### What is being asked
Pull every line of the entries that has the word "core".

══ Information shown ══

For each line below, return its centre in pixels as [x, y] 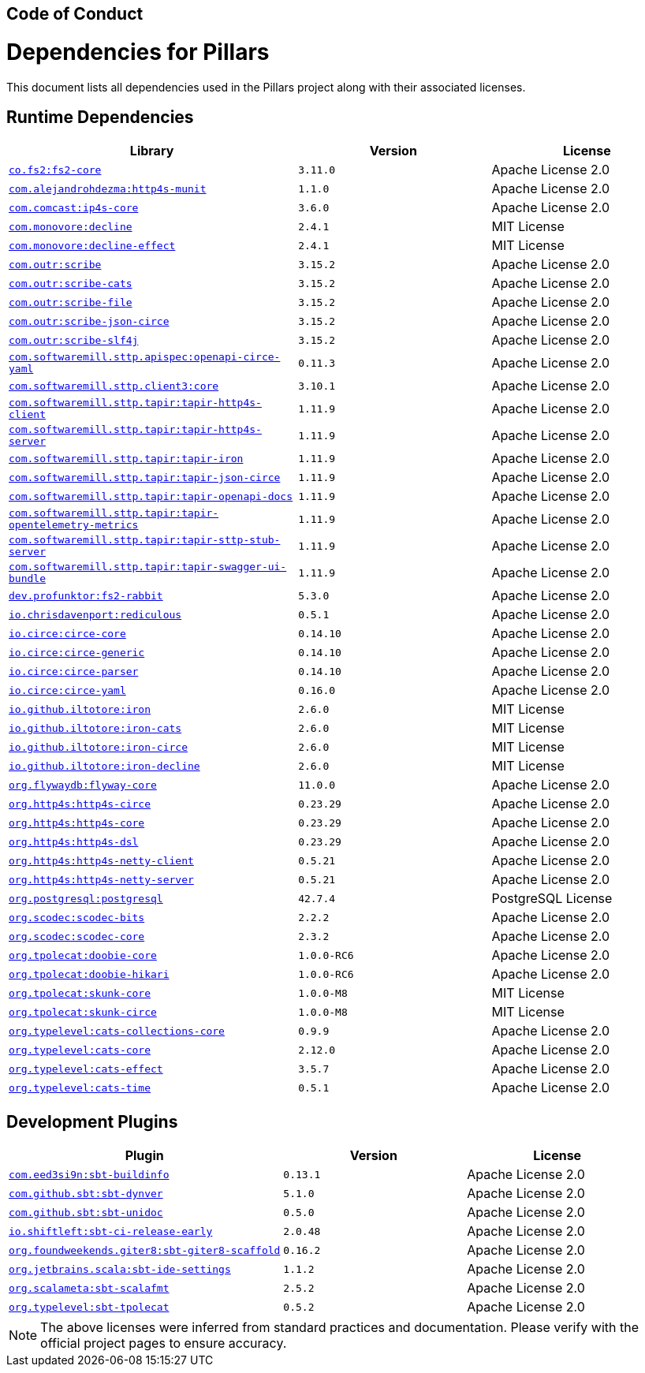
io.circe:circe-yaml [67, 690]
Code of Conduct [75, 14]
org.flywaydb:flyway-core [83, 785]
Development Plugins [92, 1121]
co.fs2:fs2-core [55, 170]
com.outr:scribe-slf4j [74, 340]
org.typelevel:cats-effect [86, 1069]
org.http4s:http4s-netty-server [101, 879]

═══

### Finished task
org.flywaydb:flyway-core [83, 785]
co.fs2:fs2-core [55, 170]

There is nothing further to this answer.